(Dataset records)
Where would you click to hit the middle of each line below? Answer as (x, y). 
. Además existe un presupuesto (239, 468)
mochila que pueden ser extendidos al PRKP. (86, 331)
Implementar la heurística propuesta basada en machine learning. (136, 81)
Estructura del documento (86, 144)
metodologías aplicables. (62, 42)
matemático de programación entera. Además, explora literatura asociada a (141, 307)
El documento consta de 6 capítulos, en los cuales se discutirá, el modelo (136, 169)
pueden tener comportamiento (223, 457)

--

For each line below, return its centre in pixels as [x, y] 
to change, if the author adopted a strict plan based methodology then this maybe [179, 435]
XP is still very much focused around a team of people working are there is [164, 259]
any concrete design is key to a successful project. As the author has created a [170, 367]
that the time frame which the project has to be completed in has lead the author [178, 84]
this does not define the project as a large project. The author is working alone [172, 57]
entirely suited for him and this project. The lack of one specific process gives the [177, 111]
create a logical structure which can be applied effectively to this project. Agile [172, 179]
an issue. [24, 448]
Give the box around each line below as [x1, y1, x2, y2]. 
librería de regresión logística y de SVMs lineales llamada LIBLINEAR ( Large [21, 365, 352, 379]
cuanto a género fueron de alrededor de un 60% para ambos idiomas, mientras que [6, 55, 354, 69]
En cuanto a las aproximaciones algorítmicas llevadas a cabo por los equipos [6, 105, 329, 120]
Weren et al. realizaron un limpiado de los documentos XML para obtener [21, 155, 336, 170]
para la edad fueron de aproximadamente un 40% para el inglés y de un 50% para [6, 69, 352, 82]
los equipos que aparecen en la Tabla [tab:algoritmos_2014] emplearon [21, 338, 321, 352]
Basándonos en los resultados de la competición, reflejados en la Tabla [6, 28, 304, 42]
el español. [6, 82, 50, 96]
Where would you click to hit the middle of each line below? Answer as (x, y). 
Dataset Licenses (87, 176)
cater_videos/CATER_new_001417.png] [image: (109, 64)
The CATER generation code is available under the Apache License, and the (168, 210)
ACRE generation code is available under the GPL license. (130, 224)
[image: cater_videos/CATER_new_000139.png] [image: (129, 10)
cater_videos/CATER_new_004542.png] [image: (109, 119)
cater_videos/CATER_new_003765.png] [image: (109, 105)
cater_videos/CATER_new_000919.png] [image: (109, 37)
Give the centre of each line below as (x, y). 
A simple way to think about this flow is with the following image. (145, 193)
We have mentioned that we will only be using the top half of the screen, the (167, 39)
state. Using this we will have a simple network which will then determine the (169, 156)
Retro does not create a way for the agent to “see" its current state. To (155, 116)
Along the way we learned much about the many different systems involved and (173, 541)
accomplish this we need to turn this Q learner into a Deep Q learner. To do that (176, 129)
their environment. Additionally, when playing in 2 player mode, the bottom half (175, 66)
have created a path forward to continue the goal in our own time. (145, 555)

> _Task_:
Retype only this portion of the data above: the line containing "that the time", the line containing "Basándonos en los", and all lines between them, exactly.

> _Exercise result_:
that the time frame which the project has to be completed in has lead the author [178, 84]
this does not define the project as a large project. The author is working alone [172, 57]
entirely suited for him and this project. The lack of one specific process gives the [177, 111]
create a logical structure which can be applied effectively to this project. Agile [172, 179]
an issue. [24, 448]
Give the box around each line below as [x1, y1, x2, y2]. 
librería de regresión logística y de SVMs lineales llamada LIBLINEAR ( Large [21, 365, 352, 379]
cuanto a género fueron de alrededor de un 60% para ambos idiomas, mientras que [6, 55, 354, 69]
En cuanto a las aproximaciones algorítmicas llevadas a cabo por los equipos [6, 105, 329, 120]
Weren et al. realizaron un limpiado de los documentos XML para obtener [21, 155, 336, 170]
para la edad fueron de aproximadamente un 40% para el inglés y de un 50% para [6, 69, 352, 82]
los equipos que aparecen en la Tabla [tab:algoritmos_2014] emplearon [21, 338, 321, 352]
Basándonos en los resultados de la competición, reflejados en la Tabla [6, 28, 304, 42]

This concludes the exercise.